SOURCE INFORMATION -
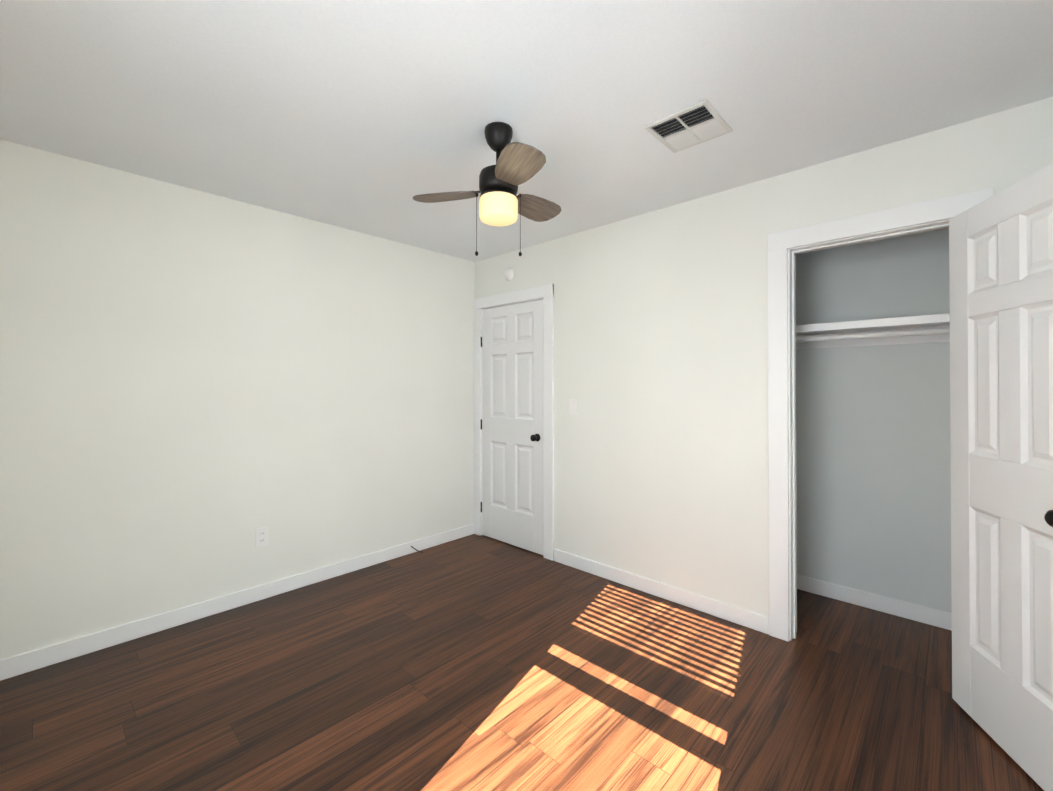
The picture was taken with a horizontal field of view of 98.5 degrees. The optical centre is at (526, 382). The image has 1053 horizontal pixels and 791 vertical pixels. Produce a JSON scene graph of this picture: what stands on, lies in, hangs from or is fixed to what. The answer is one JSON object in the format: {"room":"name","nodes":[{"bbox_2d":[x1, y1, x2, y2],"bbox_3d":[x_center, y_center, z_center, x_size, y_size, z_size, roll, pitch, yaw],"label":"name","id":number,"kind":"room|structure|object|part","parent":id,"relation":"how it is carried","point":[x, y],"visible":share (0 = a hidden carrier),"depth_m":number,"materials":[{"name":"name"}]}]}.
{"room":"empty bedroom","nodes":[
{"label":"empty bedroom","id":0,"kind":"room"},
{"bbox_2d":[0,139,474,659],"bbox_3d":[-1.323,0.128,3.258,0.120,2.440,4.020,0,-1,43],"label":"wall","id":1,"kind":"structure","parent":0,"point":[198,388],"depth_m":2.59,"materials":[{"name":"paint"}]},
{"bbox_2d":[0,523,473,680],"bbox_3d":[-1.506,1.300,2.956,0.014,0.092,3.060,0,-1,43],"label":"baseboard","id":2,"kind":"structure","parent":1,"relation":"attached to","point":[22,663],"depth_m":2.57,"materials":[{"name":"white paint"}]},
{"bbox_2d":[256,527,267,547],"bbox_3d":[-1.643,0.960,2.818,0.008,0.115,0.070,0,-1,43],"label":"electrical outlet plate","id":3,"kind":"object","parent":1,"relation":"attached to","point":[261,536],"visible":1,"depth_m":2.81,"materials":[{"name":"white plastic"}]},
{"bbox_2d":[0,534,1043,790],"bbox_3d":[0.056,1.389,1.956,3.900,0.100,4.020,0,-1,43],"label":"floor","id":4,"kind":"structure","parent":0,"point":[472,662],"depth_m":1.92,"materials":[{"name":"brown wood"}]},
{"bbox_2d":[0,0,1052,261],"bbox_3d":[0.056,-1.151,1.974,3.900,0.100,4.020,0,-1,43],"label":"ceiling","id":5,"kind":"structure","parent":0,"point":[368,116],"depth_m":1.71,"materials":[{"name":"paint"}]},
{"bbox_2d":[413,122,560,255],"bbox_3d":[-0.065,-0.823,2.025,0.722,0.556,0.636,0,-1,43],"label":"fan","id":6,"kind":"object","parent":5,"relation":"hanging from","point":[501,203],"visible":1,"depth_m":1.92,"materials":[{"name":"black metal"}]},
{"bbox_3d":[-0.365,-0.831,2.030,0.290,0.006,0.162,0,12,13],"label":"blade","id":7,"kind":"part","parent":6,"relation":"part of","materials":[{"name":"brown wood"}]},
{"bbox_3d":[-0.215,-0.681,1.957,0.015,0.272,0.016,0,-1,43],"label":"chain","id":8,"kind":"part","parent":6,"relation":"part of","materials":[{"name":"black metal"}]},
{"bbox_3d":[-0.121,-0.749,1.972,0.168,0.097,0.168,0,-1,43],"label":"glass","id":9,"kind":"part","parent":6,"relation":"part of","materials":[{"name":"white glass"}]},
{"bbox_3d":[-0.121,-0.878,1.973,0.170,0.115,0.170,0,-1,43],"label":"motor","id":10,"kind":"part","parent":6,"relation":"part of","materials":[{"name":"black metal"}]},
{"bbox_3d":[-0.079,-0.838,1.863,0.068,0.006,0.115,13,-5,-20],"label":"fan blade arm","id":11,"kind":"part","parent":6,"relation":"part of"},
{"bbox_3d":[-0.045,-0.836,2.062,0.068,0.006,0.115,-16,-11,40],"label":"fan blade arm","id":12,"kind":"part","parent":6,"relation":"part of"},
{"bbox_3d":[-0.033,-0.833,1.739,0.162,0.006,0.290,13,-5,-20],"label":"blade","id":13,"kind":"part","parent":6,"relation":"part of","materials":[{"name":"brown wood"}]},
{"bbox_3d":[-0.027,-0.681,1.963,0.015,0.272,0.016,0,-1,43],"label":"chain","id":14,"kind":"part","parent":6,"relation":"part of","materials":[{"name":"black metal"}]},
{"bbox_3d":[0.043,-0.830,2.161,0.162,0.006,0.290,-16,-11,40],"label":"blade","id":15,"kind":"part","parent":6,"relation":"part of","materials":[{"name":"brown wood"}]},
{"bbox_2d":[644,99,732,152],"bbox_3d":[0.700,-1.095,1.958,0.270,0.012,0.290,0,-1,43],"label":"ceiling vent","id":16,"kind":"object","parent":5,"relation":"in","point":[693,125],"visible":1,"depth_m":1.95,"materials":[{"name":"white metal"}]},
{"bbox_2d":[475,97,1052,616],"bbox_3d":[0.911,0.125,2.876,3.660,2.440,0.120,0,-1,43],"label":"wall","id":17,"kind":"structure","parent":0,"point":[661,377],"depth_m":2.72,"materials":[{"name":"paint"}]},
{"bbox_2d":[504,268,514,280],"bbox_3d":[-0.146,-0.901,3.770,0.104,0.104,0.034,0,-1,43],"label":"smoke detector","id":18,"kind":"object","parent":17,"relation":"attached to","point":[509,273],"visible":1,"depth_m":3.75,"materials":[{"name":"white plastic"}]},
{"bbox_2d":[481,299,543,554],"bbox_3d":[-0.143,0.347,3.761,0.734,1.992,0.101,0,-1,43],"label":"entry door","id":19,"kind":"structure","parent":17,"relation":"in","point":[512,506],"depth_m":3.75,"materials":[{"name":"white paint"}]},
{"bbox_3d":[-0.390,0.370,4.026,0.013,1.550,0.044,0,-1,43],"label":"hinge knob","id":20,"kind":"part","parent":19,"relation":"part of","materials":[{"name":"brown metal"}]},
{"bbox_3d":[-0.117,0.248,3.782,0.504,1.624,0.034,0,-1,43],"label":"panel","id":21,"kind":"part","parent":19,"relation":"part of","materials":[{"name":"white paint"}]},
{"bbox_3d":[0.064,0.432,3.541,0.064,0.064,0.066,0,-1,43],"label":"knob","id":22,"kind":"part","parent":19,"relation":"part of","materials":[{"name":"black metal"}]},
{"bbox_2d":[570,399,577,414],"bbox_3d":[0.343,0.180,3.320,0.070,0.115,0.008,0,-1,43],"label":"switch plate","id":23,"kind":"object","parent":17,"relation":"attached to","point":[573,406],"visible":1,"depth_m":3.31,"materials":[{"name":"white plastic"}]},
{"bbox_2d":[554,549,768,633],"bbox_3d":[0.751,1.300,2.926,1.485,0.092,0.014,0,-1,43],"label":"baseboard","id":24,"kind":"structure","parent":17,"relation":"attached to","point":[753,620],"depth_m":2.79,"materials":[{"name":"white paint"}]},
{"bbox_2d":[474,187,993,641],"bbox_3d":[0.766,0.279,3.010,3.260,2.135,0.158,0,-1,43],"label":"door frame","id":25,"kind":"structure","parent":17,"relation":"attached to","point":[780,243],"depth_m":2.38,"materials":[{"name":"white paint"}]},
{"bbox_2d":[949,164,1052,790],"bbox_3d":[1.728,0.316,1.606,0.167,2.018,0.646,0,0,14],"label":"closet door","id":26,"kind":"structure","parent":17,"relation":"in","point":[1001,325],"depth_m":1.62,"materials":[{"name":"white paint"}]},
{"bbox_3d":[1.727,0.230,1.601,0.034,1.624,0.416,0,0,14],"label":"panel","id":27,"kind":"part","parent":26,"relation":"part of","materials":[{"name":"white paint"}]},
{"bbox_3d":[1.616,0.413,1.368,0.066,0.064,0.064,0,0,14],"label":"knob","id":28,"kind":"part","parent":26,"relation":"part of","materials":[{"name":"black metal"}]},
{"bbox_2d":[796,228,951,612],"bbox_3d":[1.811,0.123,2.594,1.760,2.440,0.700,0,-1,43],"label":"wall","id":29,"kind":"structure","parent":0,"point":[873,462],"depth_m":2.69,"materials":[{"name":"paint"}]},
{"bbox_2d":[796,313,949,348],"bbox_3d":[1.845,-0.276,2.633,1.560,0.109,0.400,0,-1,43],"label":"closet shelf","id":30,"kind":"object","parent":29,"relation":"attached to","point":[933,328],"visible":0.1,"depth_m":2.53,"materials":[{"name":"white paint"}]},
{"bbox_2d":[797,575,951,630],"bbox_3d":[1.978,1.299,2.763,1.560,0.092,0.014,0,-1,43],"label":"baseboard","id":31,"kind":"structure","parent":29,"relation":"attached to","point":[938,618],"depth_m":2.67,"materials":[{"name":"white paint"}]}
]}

---

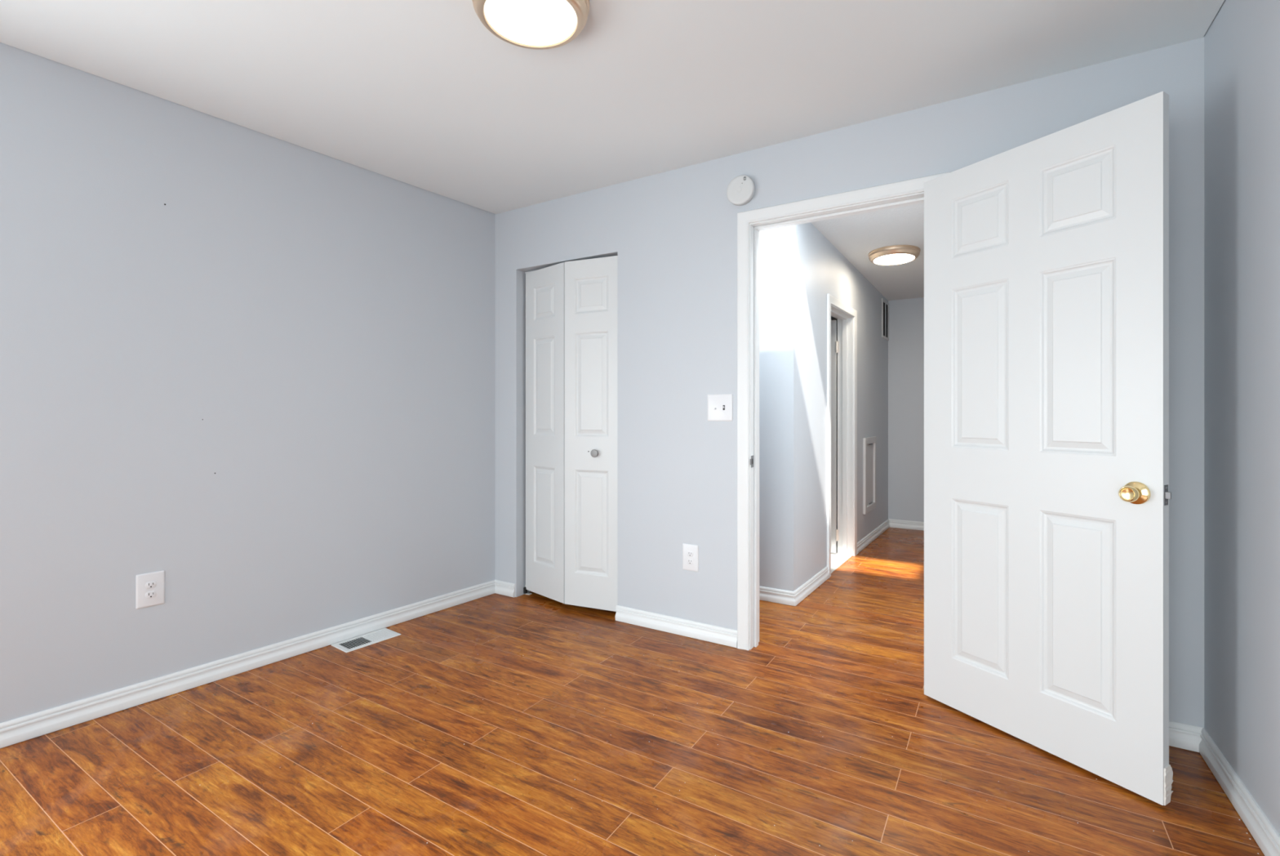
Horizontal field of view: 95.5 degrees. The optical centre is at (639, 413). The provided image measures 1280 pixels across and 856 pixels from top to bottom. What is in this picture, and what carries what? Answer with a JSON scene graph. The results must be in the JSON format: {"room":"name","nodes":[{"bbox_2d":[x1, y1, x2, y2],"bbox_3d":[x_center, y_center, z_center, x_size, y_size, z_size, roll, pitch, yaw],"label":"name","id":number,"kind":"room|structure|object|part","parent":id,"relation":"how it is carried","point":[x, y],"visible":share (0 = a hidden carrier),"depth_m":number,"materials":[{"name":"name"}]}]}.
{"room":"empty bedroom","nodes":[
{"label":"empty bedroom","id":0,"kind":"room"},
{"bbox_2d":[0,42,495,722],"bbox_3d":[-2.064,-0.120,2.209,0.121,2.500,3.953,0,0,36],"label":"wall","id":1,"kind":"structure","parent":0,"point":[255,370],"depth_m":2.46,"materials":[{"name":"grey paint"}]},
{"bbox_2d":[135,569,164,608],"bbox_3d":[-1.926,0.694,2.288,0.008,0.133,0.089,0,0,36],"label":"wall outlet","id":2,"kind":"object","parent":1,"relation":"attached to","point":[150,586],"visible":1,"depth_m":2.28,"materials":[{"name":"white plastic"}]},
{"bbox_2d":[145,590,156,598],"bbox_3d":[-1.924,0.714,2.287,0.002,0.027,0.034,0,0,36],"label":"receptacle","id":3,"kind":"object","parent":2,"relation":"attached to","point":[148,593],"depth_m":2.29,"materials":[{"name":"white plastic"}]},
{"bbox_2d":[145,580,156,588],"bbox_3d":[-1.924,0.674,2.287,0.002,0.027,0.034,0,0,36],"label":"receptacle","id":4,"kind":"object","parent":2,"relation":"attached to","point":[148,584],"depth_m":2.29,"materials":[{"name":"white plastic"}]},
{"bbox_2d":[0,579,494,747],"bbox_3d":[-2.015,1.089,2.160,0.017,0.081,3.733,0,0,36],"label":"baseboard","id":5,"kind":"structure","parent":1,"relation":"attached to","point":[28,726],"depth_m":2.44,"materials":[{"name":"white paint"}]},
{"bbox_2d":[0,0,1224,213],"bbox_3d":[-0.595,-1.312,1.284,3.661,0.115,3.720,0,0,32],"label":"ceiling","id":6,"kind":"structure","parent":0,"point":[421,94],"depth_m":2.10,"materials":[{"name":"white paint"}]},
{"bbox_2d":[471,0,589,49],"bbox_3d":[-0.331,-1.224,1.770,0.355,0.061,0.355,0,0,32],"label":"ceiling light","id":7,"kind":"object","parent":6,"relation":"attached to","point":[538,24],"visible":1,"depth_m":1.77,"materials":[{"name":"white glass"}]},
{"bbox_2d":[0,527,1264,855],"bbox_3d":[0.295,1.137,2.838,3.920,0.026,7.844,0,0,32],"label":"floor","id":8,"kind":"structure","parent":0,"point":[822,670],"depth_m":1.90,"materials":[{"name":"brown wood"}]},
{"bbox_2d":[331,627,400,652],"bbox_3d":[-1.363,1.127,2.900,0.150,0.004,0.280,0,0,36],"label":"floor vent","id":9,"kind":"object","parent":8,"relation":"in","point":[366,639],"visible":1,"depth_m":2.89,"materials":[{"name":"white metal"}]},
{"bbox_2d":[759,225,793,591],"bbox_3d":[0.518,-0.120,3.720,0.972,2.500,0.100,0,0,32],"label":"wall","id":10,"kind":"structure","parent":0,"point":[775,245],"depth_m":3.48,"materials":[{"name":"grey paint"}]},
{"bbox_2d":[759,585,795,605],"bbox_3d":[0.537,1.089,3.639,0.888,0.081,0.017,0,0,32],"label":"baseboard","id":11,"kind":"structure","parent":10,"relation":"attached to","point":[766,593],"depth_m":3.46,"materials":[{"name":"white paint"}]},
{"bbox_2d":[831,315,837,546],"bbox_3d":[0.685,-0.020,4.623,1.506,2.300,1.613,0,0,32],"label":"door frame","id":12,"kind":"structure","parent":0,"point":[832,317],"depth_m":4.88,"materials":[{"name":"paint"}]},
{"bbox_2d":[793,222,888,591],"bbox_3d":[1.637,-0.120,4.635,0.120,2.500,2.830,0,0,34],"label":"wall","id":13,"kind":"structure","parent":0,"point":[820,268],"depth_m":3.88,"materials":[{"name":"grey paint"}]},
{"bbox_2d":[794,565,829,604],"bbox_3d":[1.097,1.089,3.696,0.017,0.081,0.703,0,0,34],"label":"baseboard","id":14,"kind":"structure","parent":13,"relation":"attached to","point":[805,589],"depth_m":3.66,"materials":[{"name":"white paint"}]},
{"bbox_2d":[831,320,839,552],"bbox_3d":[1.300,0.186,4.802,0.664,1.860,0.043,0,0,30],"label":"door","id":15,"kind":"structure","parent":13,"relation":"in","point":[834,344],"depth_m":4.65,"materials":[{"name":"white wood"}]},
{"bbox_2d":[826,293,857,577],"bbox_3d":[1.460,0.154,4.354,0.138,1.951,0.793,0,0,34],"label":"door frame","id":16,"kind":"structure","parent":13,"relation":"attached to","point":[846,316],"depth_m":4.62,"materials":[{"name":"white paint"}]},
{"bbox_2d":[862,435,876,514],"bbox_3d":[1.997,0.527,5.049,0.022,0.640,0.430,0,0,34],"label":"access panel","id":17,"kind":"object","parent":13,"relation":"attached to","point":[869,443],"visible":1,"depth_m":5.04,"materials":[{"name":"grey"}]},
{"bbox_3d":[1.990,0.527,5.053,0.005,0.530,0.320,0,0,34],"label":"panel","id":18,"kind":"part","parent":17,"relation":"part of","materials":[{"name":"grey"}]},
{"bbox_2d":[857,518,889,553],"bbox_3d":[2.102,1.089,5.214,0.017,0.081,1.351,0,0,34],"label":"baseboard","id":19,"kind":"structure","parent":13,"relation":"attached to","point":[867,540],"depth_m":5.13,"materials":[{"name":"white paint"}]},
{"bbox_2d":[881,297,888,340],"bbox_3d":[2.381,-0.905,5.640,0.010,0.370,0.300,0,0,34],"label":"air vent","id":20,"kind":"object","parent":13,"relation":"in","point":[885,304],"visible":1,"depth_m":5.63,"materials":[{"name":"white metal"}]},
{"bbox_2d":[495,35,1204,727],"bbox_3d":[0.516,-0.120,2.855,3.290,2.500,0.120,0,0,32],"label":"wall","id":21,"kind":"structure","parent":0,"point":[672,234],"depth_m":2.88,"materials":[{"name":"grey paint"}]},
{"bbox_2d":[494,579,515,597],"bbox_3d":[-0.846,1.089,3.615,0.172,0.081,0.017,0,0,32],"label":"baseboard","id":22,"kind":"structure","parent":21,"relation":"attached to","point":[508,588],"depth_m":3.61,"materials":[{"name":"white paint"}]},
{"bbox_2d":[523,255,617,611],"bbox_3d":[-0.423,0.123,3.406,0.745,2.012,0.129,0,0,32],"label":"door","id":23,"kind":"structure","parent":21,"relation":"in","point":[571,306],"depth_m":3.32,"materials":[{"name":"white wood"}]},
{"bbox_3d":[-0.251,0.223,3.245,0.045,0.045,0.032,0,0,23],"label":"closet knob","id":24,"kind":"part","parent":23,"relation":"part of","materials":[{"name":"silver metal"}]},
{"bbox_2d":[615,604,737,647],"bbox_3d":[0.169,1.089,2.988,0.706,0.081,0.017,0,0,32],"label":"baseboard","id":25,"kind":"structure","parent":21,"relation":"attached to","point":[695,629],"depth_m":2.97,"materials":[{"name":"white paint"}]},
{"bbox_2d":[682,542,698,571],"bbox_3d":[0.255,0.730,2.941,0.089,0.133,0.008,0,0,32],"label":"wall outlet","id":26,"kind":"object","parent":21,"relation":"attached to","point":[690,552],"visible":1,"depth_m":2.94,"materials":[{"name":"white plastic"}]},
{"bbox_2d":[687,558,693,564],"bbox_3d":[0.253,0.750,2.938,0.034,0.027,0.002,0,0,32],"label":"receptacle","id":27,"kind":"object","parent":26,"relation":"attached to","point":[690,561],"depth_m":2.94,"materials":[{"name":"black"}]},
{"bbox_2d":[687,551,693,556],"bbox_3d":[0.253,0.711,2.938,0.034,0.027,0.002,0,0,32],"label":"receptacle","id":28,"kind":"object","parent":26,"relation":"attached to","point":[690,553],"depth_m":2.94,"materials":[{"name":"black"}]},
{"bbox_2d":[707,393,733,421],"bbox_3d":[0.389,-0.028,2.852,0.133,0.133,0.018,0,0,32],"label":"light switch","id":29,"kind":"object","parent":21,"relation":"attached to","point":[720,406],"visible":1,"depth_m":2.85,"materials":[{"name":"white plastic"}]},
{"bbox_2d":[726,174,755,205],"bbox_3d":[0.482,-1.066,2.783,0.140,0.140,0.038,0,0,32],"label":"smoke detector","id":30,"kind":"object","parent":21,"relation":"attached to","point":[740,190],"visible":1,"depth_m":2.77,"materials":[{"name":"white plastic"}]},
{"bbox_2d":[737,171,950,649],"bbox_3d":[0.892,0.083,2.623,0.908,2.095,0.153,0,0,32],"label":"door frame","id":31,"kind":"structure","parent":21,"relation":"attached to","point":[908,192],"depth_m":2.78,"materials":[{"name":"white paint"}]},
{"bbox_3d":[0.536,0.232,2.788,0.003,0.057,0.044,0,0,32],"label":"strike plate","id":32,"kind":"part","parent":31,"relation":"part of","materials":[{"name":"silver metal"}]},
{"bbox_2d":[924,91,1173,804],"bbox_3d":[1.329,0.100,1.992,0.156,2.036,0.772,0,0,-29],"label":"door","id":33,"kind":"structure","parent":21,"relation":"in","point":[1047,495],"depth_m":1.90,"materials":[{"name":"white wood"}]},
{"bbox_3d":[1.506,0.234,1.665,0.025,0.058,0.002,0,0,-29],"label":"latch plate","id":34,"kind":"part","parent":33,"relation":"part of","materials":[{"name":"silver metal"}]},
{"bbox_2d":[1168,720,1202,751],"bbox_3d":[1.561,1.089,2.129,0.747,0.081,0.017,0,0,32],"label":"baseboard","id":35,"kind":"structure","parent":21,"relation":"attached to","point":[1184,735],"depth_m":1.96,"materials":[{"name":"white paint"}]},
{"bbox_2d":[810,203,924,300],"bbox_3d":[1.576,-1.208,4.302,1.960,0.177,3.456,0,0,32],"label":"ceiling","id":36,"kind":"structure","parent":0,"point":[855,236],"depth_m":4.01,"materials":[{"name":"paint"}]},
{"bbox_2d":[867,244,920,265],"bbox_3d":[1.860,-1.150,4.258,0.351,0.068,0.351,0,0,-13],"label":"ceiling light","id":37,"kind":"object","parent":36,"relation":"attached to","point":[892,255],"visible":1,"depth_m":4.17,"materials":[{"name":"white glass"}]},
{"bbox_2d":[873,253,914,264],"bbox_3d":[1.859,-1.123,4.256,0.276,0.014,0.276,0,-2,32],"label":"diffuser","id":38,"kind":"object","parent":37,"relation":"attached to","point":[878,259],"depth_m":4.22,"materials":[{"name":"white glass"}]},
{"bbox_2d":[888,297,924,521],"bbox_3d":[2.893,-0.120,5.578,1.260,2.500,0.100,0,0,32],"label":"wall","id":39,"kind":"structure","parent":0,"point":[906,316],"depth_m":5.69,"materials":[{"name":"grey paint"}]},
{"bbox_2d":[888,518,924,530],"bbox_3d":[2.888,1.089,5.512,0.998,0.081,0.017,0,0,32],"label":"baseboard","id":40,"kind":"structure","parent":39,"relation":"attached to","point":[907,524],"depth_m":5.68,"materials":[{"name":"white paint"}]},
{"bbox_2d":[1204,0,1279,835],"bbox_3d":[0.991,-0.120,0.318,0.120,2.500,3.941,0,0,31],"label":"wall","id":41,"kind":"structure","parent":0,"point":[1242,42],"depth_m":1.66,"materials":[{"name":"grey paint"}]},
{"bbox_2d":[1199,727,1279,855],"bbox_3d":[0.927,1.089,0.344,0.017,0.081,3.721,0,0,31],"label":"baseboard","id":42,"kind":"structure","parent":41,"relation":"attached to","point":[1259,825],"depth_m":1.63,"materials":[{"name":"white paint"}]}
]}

WORK TO BE COMPLETED - All lines in the records above with "silver" need to be found and copied.

ANSWER FOR THIS EXERCISE -
{"bbox_3d":[-0.251,0.223,3.245,0.045,0.045,0.032,0,0,23],"label":"closet knob","id":24,"kind":"part","parent":23,"relation":"part of","materials":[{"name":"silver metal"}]},
{"bbox_3d":[0.536,0.232,2.788,0.003,0.057,0.044,0,0,32],"label":"strike plate","id":32,"kind":"part","parent":31,"relation":"part of","materials":[{"name":"silver metal"}]},
{"bbox_3d":[1.506,0.234,1.665,0.025,0.058,0.002,0,0,-29],"label":"latch plate","id":34,"kind":"part","parent":33,"relation":"part of","materials":[{"name":"silver metal"}]},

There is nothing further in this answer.